REQUIRED ACTION: Starting at the line that contains "which brings in" and stopping at the line that contains "Audio Recording Implementations [84, 63]", restate each line of the records below exactly. Omit the pictures.
[Opening PROVIDED INFORMATION section]
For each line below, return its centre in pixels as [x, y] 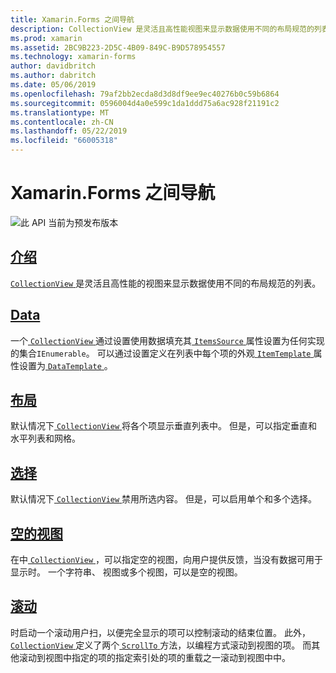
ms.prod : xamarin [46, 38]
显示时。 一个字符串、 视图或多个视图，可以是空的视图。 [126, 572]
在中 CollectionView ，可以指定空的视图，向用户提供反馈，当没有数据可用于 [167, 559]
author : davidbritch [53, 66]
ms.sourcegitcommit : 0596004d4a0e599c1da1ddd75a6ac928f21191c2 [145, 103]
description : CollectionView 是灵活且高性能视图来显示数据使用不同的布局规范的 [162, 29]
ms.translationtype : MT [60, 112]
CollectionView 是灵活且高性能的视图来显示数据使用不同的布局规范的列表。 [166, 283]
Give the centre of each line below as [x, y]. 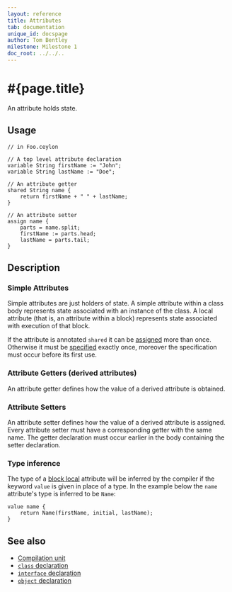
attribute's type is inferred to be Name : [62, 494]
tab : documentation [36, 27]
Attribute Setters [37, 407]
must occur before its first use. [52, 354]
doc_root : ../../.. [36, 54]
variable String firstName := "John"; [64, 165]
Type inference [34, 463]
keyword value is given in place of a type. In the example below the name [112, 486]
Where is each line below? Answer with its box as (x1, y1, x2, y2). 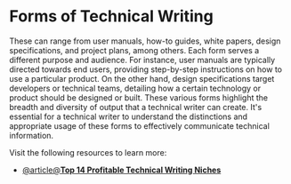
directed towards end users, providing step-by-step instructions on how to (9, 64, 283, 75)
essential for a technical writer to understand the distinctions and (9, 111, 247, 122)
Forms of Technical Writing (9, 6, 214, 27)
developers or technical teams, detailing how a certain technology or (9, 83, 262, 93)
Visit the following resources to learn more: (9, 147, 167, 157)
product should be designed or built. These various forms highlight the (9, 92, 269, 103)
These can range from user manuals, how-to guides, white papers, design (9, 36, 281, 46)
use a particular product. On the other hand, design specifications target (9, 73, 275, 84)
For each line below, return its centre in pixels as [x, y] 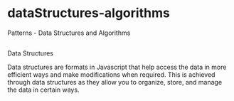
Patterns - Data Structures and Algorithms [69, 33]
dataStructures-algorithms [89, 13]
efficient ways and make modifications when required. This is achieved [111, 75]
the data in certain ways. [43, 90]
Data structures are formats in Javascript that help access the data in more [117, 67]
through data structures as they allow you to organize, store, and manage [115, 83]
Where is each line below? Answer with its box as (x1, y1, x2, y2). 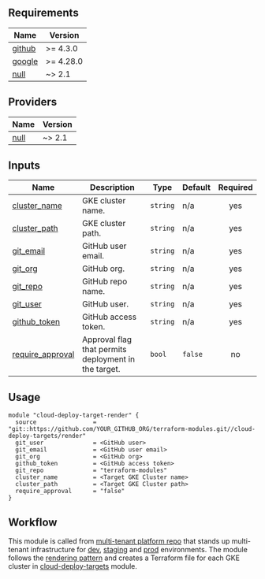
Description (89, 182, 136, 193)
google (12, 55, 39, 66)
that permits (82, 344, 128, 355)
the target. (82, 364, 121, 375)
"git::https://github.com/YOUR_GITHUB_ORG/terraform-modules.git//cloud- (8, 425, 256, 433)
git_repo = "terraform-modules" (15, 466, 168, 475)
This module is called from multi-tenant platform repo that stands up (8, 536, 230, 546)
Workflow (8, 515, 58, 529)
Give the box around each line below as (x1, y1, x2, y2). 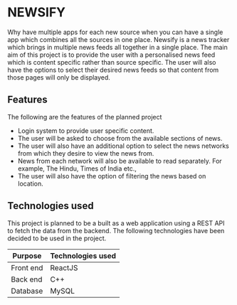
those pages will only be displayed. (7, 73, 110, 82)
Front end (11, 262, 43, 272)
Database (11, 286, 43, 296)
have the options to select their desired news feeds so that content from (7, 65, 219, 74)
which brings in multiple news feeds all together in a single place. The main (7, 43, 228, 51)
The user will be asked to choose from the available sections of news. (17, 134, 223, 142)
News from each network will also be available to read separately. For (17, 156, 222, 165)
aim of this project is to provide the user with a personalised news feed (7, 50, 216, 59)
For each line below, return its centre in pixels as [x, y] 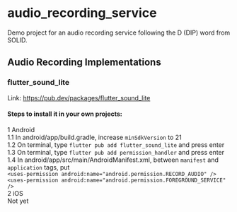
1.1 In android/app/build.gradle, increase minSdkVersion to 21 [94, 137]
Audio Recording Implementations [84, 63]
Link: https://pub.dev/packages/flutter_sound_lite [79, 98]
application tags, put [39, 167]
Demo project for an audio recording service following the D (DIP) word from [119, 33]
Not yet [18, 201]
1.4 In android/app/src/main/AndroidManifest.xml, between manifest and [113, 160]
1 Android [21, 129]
[Closing PROVIDED INFORMATION section]
[Opening PROVIDED INFORMATION section]
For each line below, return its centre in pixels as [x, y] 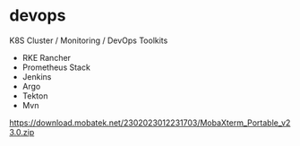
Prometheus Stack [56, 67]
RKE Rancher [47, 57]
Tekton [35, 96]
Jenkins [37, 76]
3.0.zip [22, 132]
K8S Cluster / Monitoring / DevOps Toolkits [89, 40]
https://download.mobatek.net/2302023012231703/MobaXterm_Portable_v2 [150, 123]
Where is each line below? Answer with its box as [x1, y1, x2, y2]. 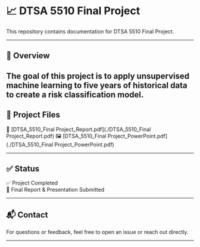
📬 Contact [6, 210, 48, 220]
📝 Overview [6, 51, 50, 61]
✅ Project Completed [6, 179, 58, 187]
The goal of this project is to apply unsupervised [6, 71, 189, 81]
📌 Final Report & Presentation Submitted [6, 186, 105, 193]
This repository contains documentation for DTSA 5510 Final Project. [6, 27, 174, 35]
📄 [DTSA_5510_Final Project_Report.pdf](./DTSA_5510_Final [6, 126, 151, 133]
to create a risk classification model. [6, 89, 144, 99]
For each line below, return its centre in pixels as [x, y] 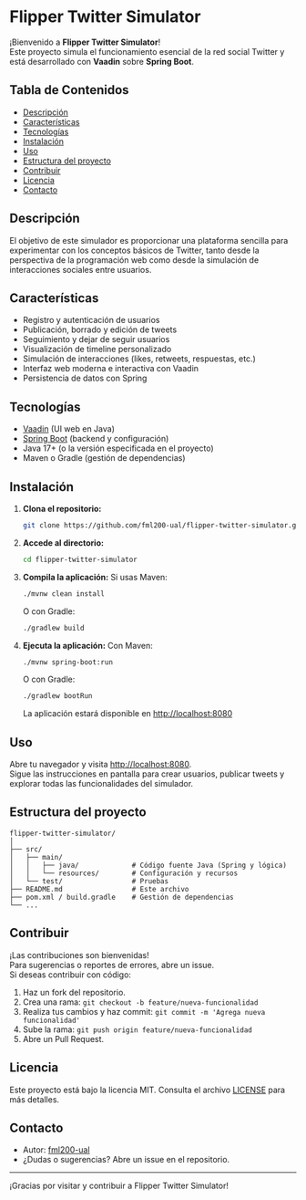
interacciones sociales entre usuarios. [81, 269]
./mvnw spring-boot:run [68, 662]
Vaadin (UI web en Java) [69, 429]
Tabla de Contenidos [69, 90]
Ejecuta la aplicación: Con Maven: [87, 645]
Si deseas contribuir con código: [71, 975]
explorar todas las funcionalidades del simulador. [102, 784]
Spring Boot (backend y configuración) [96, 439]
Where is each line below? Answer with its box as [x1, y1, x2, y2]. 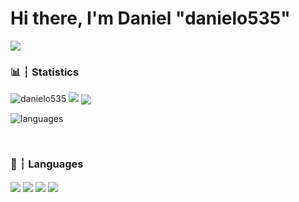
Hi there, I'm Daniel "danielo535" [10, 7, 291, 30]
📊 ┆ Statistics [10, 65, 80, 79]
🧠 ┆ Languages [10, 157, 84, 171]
[Closing PROVIDED INFORMATION section]
WRITTEN ANSWER:
which brings in multiple news feeds all together in a single place. The main (7, 43, 228, 51)
The user will be asked to choose from the available sections of news. (17, 134, 223, 142)
News from each network will also be available to read separately. For (17, 156, 222, 165)
aim of this project is to provide the user with a personalised news feed (7, 50, 216, 59)
For each line below, return its centre in pixels as [x, y] 
1.1 In android/app/build.gradle, increase minSdkVersion to 21 [94, 137]
Audio Recording Implementations [84, 63]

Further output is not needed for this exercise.